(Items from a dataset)
________________
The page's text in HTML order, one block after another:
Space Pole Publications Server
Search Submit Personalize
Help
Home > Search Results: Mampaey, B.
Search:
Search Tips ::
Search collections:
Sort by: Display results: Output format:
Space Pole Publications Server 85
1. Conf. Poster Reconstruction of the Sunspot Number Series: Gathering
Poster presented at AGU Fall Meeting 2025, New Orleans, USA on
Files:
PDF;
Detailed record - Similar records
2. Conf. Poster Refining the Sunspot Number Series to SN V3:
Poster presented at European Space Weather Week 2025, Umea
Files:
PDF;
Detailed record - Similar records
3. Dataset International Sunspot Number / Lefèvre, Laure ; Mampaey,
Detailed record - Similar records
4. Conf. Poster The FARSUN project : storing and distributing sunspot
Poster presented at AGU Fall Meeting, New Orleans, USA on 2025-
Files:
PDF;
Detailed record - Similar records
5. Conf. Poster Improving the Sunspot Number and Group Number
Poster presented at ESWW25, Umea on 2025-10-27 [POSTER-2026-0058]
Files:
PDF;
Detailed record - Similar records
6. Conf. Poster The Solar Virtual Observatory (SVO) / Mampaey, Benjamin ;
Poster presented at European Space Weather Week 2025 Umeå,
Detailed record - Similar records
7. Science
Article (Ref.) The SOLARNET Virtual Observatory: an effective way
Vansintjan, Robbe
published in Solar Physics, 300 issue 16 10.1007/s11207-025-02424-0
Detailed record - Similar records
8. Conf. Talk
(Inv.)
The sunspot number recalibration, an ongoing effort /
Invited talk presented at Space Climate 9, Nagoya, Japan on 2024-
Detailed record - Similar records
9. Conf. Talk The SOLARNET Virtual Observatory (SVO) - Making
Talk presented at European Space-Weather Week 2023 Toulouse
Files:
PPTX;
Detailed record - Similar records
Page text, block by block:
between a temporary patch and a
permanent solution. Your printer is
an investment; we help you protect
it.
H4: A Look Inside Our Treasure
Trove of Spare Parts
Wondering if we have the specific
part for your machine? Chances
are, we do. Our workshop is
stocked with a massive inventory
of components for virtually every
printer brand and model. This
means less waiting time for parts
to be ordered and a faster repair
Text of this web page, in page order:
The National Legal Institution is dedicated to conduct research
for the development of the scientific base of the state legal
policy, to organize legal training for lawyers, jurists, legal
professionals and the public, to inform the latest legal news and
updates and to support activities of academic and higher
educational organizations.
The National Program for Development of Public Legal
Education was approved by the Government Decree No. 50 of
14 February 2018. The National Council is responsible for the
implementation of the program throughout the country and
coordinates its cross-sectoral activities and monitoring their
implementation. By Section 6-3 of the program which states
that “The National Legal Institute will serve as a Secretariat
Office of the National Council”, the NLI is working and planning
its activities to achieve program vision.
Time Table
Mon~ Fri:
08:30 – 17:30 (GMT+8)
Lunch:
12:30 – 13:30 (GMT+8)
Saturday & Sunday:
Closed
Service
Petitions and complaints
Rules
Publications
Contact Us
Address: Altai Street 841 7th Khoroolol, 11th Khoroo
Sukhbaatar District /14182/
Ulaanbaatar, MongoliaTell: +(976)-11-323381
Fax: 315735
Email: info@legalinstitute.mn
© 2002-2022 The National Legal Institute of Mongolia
________________
**Activity**
List every line from the entries above in which "Observatory" appears.

**Task response**
6. Conf. Poster The Solar Virtual Observatory (SVO) / Mampaey, Benjamin ;
Article (Ref.) The SOLARNET Virtual Observatory: an effective way
9. Conf. Talk The SOLARNET Virtual Observatory (SVO) - Making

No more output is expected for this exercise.